Saturday, April 17, 2010
Guest Post by Jennie Shortridge: What Does the Truth Have to Do with Writing Fiction?
When working on my first three novels, I toiled in the garden of personal experience. I wrote about a mother’s war with mental illness and a singer-songwriter daughter who never quite achieves success in Riding with the Queen. I wrote about a food magazine writer who is dissatisfied with the drivel she must produce to pay the rent in Eating Heaven. I wrote about a woman at midlife who can’t quite understand her body or her emotions in Love and Biology at the Center of the Universe.
Even though these details are inspired by my own life, I didn’t want to write thinly veiled memoir or fictionalized autobiography, or even a roman a clef. I just wanted to use bits and pieces of my experience to build stories with verisimilitude. (Kinda like putting your life in a blender, adding a bunch of other ingredients, and pouring out a big old made-up smoothie.)
When it came time to write the fourth book, When She Flew, I was ready to do something different. For many years I’ve collected news clippings of stories that fascinated me. One story kept surfacing, that of a Vietnam vet raising his young daughter in the woods near Portland, OR. Though a Seattle-ite now, I lived in Portland in 2004 when the pair were found by police and brought out of the woods, and I was mesmerized, wondering how it would all play out.

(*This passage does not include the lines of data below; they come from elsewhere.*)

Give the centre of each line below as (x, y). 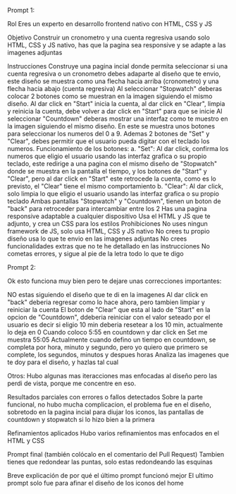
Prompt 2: (22, 267)
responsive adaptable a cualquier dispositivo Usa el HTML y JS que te (109, 216)
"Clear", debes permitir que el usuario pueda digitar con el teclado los (108, 141)
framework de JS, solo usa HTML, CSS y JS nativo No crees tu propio (108, 231)
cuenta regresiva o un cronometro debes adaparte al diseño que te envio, (114, 74)
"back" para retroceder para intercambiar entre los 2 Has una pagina (107, 209)
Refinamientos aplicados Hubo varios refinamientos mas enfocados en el (113, 433)
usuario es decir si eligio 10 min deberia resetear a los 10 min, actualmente (115, 325)
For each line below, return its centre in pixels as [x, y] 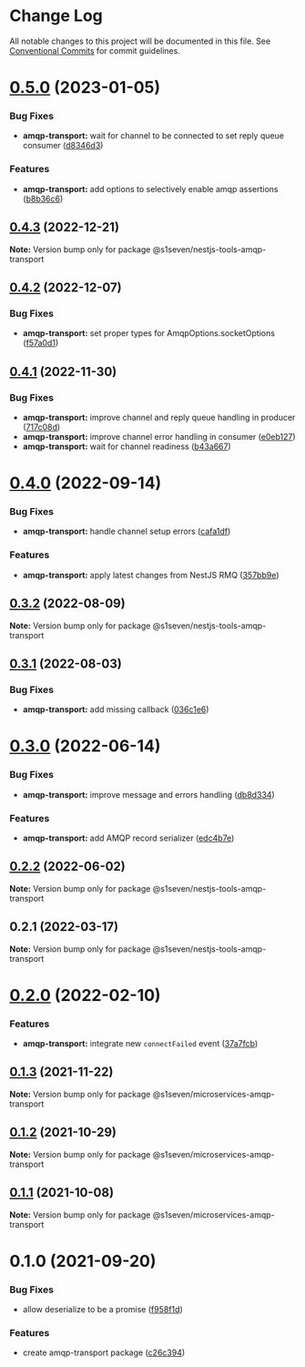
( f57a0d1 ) [41, 343]
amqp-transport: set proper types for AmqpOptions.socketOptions [149, 333]
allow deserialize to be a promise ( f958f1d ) [103, 1309]
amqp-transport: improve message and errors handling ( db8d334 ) [148, 794]
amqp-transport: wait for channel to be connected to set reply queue [153, 136]
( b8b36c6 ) [43, 199]
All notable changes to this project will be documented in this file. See [140, 41]
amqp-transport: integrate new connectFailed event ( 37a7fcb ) [140, 1044]
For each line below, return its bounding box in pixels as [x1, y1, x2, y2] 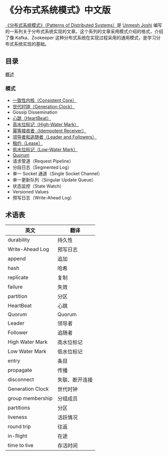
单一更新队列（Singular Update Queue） [12, 177, 96, 183]
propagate [8, 366, 33, 373]
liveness [8, 413, 28, 420]
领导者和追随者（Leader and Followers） [12, 134, 97, 140]
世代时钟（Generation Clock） [12, 104, 75, 110]
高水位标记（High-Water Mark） [12, 121, 79, 128]
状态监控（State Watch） [12, 183, 64, 189]
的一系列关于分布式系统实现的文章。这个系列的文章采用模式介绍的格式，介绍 [5, 28, 163, 34]
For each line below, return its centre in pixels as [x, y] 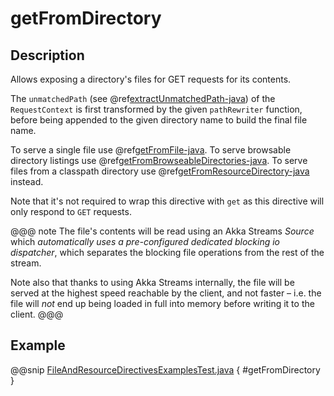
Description [47, 55]
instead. [27, 181]
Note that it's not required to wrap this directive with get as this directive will [167, 201]
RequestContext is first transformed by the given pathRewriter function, [156, 109]
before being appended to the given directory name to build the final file [159, 120]
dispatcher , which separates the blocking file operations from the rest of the [167, 252]
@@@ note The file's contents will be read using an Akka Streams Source [162, 231]
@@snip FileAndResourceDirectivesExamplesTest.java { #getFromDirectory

I loved how the very blue-state city of Portland reacted: the citizenry pitched in for a college fund for the girl, raising some $10,000. The girl was not placed in foster care, as one would imagine, nor was the father charged with child abuse or neglect. The police sergeant who took them away from the system and to a shelter instead was lauded in the press.
The events raised so many questions: why did the sergeant go against protocol? What was different about this particular case and these two people? Was the girl really being looked after sufficiently? Through continuing news stories, we learned that she was home-schooled by the father and, at 12 years old, reading at a 12th grade level. A physical exam determined she was healthy, not abused; she didn’t even have any cavities. She was clean and seemingly happy and articulate, even though she lived in a lean-to in the forest.
For me, good stories arise from questions. As a former magazine features writer and generally curious person, I love research. I emailed the police sergeant in Portland and introduced myself. I told him I loved the story, and I appreciated what he did for the father and daughter. I told him I wanted to write the story, but as a novel. In his short reply, I could feel him scratching his head. “Let me come to Portland and buy you lunch,” I wrote back. If I could just talk to him, I thought.
A week later I caught the train to Portland. Inside the darkened restaurant sat just one other person near the back. He was oh-my-god tall, broad-shouldered, shiny bald, wearing dark glasses, a dark suit, and sporting a holster shaped bulge beneath his jacket. He scared the crap out of me.
By the end of lunch, we were simpatico. The events from 2004 were still very much on his mind. Over the next year, I met with him several times in Portland and emailed and called him with questions while writing. Getting the details of police procedure and forest setting were the fun parts of the process. He even took me hiking to the encampment one hot summer day, the best research I could have hoped for, complete with the ghosts of the characters swirling about and a red yo-yo pulled from the earth beneath where their lean-to had been.
What I didn’t realize when embarking on this book, however, was how difficult it would be to figure out which truths to tell, and which not to. As with my first three novels, there were people I wanted to protect, or at least not insult. I had a fierce, almost maternal instinct to protect the real girl. It drove me to rewrite, scrap certain elements, go back and disguise other things. I wrote characters as different from the real ones (easy, having never met the father and daughter) in as many ways as I could. The sergeant morphed into a Hispanic single mom cop who was not in charge at all, and had even more hurdles to face in doing what she thought was right for the father and daughter. Even the city of Portland became a fictional city to obfuscate the routes they took, and the implied location of their encampment.
In the end, it was one of the most satisfying writing experiences I’ve had, and people like the book. I like the details and drama I infused, using imagination to create a media gone wild (well, that doesn’t take too much imagination) and an underground movement that helps those in need.
At readings, though, I’m often asked a question that haunts me:
What if the real girl reads the book?
I have no answer for that question, only a twist in my chest, and hope that she will understand my need to write this story.